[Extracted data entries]
....
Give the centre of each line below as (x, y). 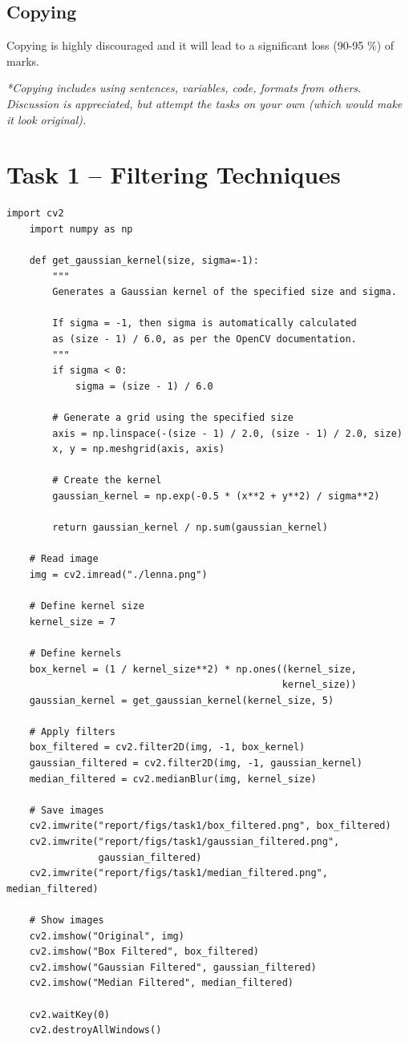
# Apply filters (73, 731)
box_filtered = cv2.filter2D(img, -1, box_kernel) (167, 747)
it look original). (47, 119)
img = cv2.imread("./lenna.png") (118, 574)
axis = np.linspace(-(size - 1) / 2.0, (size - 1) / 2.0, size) (227, 433)
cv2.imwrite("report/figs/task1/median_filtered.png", (178, 873)
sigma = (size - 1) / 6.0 (144, 386)
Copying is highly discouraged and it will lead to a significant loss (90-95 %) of (200, 45)
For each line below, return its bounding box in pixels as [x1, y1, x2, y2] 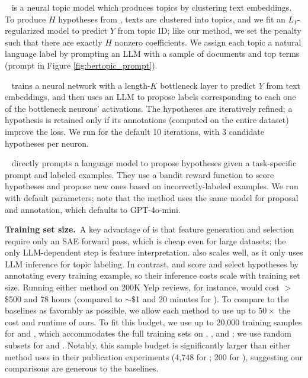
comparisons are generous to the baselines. [5, 362, 159, 374]
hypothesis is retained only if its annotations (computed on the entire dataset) [5, 114, 289, 126]
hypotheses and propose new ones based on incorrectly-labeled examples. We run [5, 180, 299, 192]
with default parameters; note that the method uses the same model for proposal [5, 191, 299, 203]
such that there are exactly [5, 35, 102, 48]
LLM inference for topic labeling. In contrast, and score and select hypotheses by [5, 257, 299, 270]
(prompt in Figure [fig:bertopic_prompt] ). [5, 59, 158, 71]
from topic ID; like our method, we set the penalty [117, 24, 301, 37]
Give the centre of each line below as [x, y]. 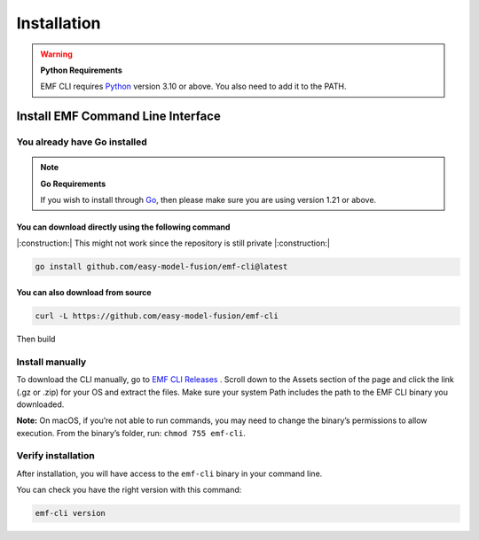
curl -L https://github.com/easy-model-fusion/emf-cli [157, 316]
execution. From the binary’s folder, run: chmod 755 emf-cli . [131, 433]
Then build [36, 339]
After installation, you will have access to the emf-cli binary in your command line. [169, 473]
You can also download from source [84, 293]
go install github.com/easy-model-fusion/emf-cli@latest [161, 267]
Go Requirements [73, 184]
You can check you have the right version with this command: [129, 490]
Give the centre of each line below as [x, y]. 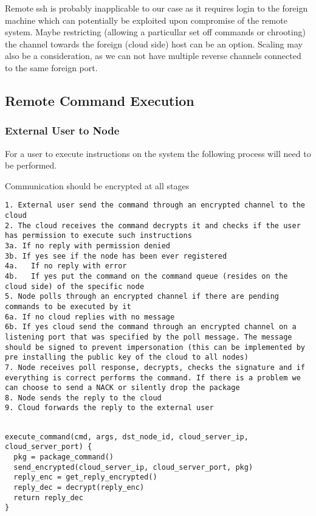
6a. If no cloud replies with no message [90, 317]
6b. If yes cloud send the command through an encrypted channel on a [151, 327]
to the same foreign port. [51, 67]
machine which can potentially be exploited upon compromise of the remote [146, 20]
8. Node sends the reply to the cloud [83, 398]
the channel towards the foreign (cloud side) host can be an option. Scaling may [154, 44]
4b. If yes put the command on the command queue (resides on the [146, 276]
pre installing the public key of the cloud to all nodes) [127, 357]
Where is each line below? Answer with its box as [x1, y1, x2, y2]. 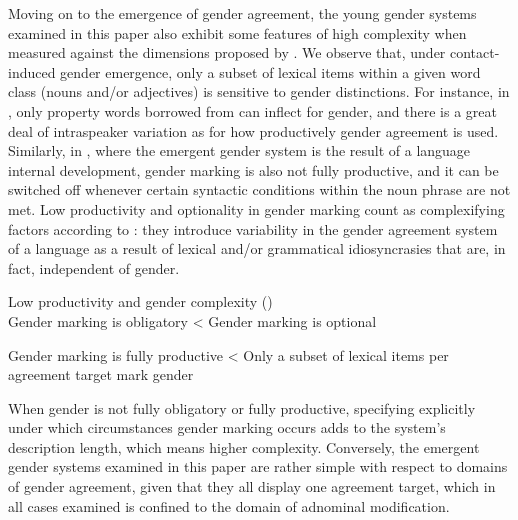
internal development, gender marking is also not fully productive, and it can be [8, 159, 499, 180]
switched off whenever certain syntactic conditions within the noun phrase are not [8, 179, 511, 200]
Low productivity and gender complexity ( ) [8, 291, 273, 312]
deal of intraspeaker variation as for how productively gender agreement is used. [8, 120, 499, 141]
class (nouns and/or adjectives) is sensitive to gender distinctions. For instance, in [8, 81, 510, 102]
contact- [450, 42, 500, 63]
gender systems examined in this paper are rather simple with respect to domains [8, 456, 508, 477]
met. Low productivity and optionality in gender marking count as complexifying [8, 198, 505, 219]
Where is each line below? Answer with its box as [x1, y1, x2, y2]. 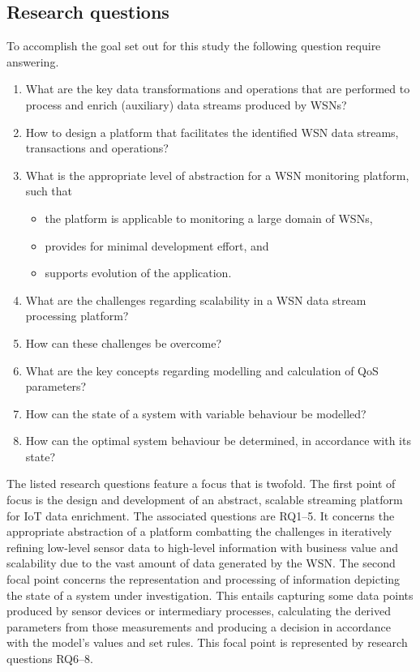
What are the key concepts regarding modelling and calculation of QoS [25, 362, 379, 379]
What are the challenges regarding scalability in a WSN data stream [25, 291, 366, 308]
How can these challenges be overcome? [25, 334, 222, 351]
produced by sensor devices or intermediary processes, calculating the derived [6, 602, 391, 619]
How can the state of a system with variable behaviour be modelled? [25, 404, 366, 422]
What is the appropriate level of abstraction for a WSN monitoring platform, [25, 166, 409, 183]
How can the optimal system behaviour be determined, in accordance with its [25, 432, 411, 449]
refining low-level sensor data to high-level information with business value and [6, 538, 399, 555]
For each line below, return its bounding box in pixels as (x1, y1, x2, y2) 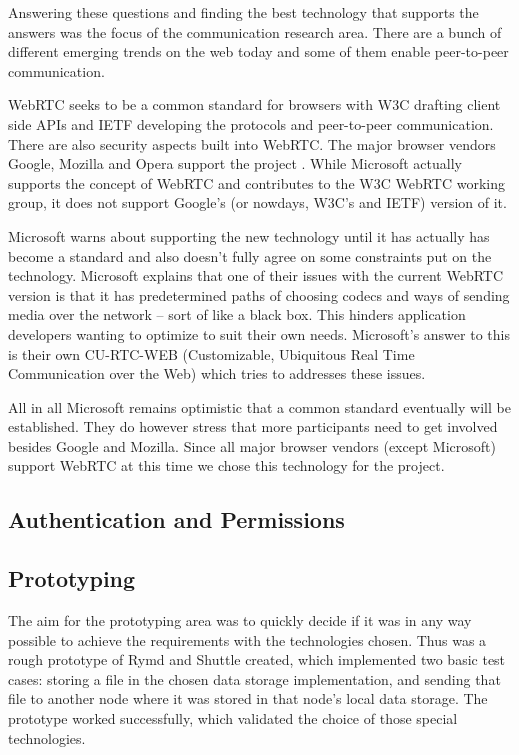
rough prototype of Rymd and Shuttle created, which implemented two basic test (8, 649, 506, 670)
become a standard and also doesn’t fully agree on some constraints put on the (8, 245, 492, 266)
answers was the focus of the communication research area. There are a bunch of (8, 21, 502, 42)
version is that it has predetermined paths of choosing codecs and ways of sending (8, 284, 510, 305)
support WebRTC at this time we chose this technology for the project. (8, 455, 445, 476)
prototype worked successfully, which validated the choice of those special (8, 708, 458, 729)
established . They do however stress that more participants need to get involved (8, 416, 498, 437)
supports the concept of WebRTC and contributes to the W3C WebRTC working (8, 172, 505, 193)
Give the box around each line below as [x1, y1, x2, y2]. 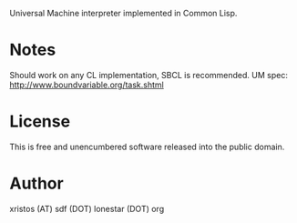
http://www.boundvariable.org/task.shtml [9, 79, 164, 90]
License [9, 111, 71, 132]
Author [9, 173, 64, 194]
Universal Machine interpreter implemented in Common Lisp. [9, 8, 238, 18]
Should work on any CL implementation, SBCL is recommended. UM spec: [9, 69, 289, 80]
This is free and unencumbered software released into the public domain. [9, 141, 285, 152]
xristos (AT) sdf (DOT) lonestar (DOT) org [9, 203, 165, 214]
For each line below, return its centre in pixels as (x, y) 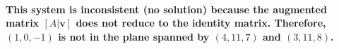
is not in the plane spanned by (134, 36)
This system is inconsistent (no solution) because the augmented (166, 9)
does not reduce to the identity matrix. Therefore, (201, 23)
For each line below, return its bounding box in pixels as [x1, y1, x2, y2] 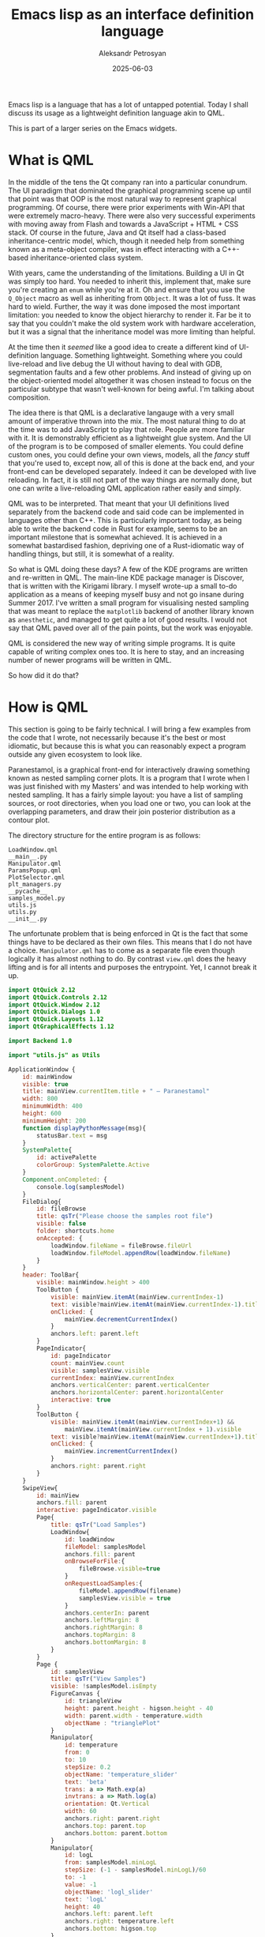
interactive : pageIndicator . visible [36, 1506, 157, 1514]
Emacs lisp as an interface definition [10, 6, 255, 24]
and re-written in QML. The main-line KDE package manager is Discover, [8, 573, 244, 582]
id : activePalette [36, 1153, 97, 1162]
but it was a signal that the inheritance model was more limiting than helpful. [8, 326, 256, 337]
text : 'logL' [64, 1895, 108, 1903]
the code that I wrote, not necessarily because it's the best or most [8, 732, 226, 742]
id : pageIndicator [50, 1352, 111, 1360]
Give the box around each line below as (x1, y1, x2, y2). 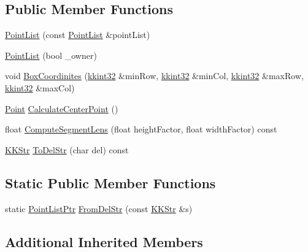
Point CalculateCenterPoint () (5, 102, 118, 115)
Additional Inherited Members (5, 232, 203, 251)
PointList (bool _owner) (5, 48, 97, 61)
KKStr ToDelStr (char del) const (5, 143, 129, 156)
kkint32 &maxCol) (5, 81, 75, 94)
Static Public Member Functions (5, 173, 216, 192)
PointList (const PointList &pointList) (5, 28, 150, 41)
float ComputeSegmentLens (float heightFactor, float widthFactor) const (5, 123, 277, 136)
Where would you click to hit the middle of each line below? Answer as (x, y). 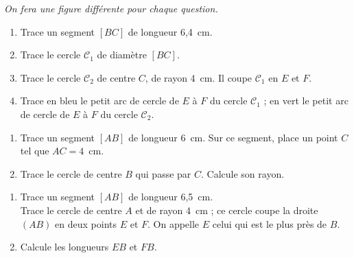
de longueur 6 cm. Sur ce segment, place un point (233, 137)
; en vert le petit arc (306, 101)
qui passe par (163, 173)
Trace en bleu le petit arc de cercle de (99, 101)
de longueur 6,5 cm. (171, 197)
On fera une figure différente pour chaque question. (111, 8)
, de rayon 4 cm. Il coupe (199, 77)
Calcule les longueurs (64, 247)
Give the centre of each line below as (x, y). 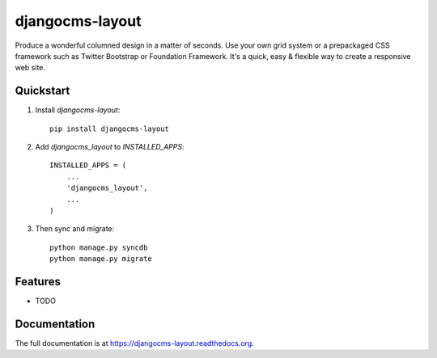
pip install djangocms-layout (110, 128)
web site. (30, 68)
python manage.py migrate (101, 259)
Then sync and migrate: (75, 229)
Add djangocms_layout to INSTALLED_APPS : (110, 147)
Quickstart (42, 91)
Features (38, 282)
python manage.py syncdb (99, 247)
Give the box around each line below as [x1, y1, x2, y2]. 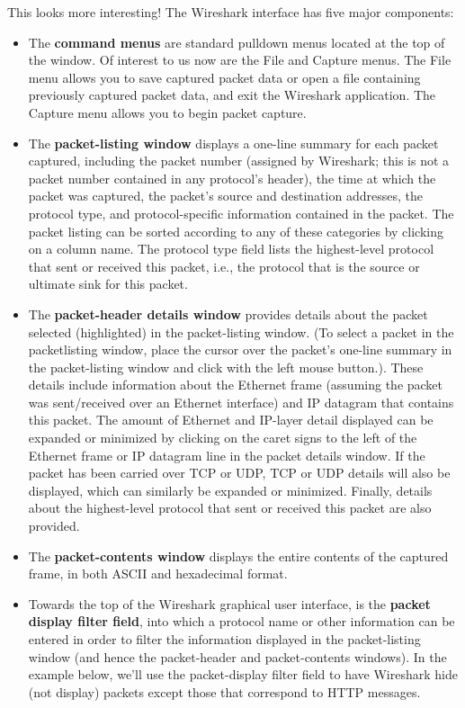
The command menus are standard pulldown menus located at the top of [28, 32, 445, 51]
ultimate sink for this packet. [28, 274, 188, 293]
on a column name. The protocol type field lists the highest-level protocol [28, 239, 434, 258]
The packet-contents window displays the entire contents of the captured [28, 546, 449, 565]
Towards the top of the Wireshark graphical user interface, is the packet [28, 594, 431, 613]
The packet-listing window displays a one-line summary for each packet [28, 133, 439, 152]
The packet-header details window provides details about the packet [28, 304, 428, 323]
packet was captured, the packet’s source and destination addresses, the [28, 186, 423, 205]
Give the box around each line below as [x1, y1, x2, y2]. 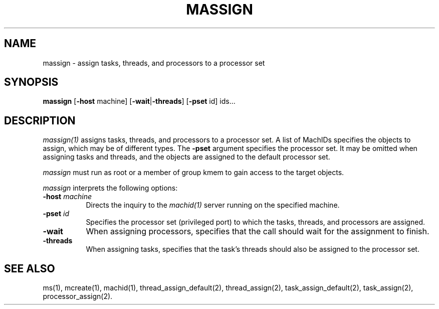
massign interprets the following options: [43, 184, 178, 193]
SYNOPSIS [4, 76, 59, 89]
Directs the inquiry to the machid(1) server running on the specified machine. [86, 201, 340, 210]
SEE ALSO [4, 262, 55, 275]
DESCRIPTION [4, 114, 76, 127]
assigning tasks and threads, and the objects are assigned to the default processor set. [43, 152, 330, 162]
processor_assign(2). [43, 292, 113, 301]
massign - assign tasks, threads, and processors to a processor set [43, 58, 265, 67]
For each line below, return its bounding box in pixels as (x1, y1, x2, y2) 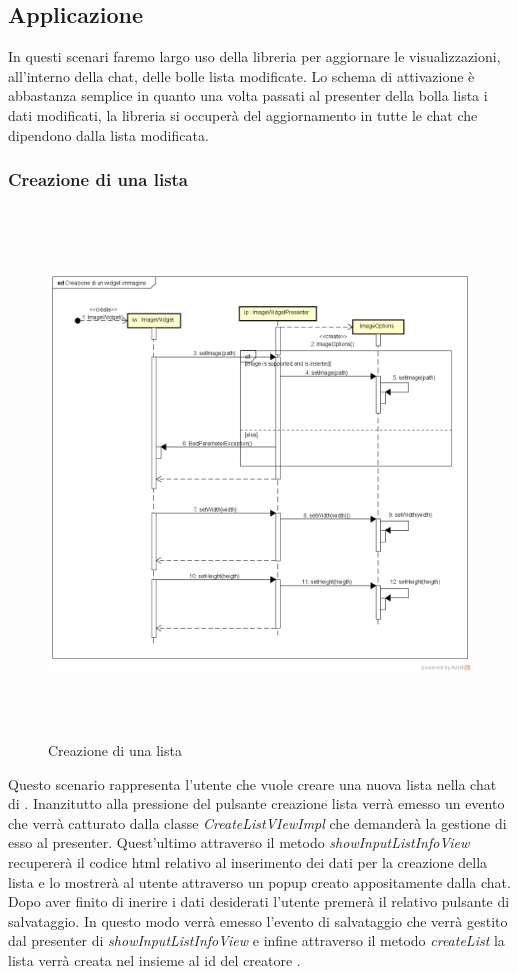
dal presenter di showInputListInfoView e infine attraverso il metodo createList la (8, 930, 505, 951)
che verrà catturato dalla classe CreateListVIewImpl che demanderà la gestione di (8, 812, 507, 833)
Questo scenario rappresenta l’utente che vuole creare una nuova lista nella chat (8, 773, 497, 794)
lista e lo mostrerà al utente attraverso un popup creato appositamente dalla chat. (8, 871, 511, 892)
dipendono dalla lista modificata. (8, 124, 209, 145)
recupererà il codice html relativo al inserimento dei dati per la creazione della (8, 852, 488, 873)
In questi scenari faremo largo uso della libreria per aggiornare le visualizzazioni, (8, 46, 501, 67)
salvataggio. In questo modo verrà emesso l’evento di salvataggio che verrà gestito (8, 910, 508, 931)
....
- [REQUIRED WORK]
The lines you need are those containing "productivity"; find them in the records and copy them.

- [SOLUTION TO THIS TASK]
Low productivity and gender complexity ( ) [8, 291, 273, 312]
met. Low productivity and optionality in gender marking count as complexifying [8, 198, 505, 219]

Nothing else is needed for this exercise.